:: Problem requirements ::
These records contain pictures, which must be left out; copy exactly the lines from the one with "often to enhance your" up to and including the one with "Outdoor Indoor Shop Start My Project About".

─── Data extracts ───

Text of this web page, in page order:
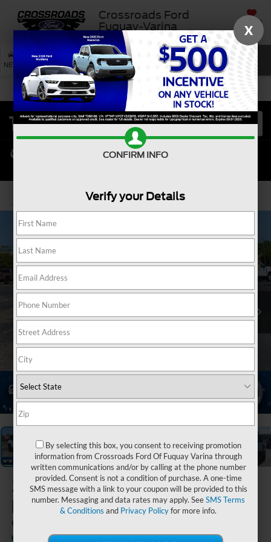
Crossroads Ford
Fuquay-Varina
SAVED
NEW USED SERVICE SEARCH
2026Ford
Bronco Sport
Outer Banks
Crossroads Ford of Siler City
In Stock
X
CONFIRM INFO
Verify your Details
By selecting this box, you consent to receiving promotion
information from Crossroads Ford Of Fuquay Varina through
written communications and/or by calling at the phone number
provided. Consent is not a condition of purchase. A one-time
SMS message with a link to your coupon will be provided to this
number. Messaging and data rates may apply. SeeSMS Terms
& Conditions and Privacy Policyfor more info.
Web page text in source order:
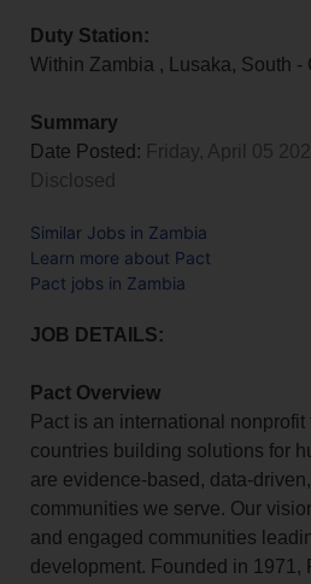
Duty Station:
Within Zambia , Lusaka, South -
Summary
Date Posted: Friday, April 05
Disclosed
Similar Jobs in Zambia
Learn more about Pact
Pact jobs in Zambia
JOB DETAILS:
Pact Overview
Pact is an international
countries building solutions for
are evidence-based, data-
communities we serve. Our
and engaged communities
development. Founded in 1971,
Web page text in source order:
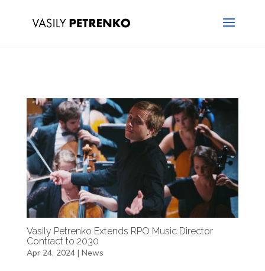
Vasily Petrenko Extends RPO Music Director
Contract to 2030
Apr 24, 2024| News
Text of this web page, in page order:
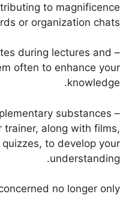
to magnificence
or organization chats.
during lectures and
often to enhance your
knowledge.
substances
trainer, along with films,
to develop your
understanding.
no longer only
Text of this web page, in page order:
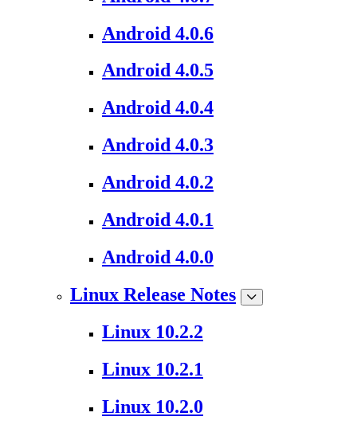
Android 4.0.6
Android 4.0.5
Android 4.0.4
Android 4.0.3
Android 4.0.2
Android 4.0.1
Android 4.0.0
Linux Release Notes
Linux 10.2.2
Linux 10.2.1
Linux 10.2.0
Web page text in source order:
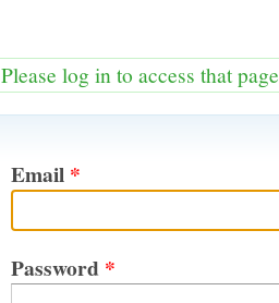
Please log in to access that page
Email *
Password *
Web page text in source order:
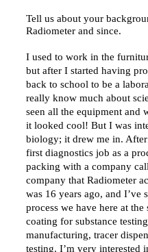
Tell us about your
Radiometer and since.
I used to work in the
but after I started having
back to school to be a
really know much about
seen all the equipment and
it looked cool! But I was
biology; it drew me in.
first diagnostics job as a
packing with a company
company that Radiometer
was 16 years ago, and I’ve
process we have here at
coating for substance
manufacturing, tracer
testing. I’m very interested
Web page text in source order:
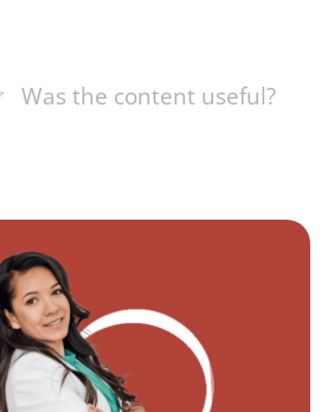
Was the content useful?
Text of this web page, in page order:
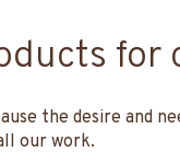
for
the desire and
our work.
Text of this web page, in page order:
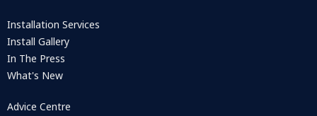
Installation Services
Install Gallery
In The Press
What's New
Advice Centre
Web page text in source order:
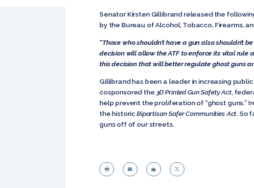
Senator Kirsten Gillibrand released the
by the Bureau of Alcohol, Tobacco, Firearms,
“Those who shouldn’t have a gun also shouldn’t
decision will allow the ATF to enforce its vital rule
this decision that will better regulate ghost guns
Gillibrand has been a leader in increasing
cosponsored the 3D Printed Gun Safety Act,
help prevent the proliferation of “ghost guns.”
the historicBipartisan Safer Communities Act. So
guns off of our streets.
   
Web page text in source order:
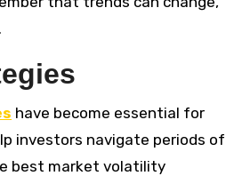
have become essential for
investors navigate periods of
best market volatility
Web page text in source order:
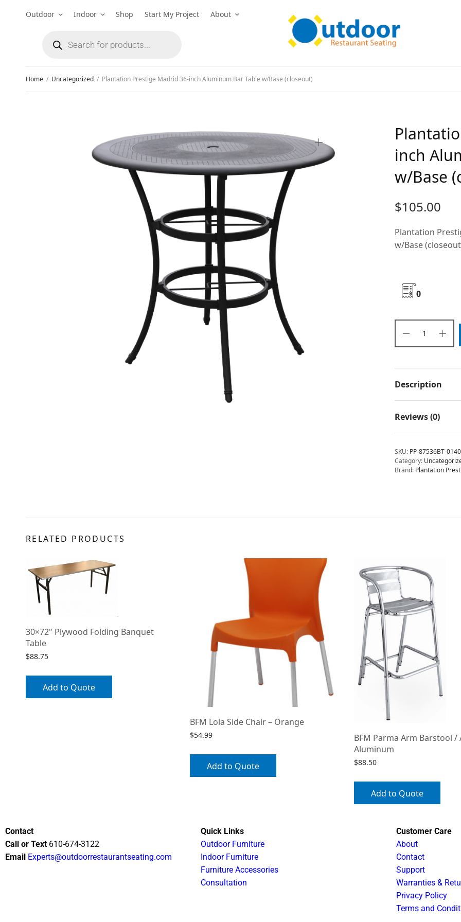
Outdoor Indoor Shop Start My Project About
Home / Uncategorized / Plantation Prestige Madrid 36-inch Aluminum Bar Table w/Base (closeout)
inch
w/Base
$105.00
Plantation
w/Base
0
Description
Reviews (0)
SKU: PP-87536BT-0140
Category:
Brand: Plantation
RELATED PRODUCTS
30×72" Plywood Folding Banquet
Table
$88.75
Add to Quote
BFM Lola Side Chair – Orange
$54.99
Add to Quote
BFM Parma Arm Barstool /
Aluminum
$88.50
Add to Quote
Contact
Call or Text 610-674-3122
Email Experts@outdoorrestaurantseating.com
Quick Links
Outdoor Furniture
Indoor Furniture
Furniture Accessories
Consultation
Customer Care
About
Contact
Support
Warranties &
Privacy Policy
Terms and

───

:: Exercise output ::
often to enhance your
knowledge.
substances
trainer, along with films,
to develop your
understanding.
no longer only
Text of this web page, in page order:
Android 4.0.6
Android 4.0.5
Android 4.0.4
Android 4.0.3
Android 4.0.2
Android 4.0.1
Android 4.0.0
Linux Release Notes
Linux 10.2.2
Linux 10.2.1
Linux 10.2.0
Web page text in source order:
Please log in to access that page
Email *
Password *
Web page text in source order:
Tell us about your
Radiometer and since.
I used to work in the
but after I started having
back to school to be a
really know much about
seen all the equipment and
it looked cool! But I was
biology; it drew me in.
first diagnostics job as a
packing with a company
company that Radiometer
was 16 years ago, and I’ve
process we have here at
coating for substance
manufacturing, tracer
testing. I’m very interested
Web page text in source order:
Was the content useful?
Text of this web page, in page order:
for
the desire and
our work.
Text of this web page, in page order:
Installation Services
Install Gallery
In The Press
What's New
Advice Centre
Web page text in source order:
Senator Kirsten Gillibrand released the
by the Bureau of Alcohol, Tobacco, Firearms,
“Those who shouldn’t have a gun also shouldn’t
decision will allow the ATF to enforce its vital rule
this decision that will better regulate ghost guns
Gillibrand has been a leader in increasing
cosponsored the 3D Printed Gun Safety Act,
help prevent the proliferation of “ghost guns.”
the historicBipartisan Safer Communities Act. So
guns off of our streets.
   
Web page text in source order:
have become essential for
investors navigate periods of
best market volatility
Web page text in source order:
Outdoor Indoor Shop Start My Project About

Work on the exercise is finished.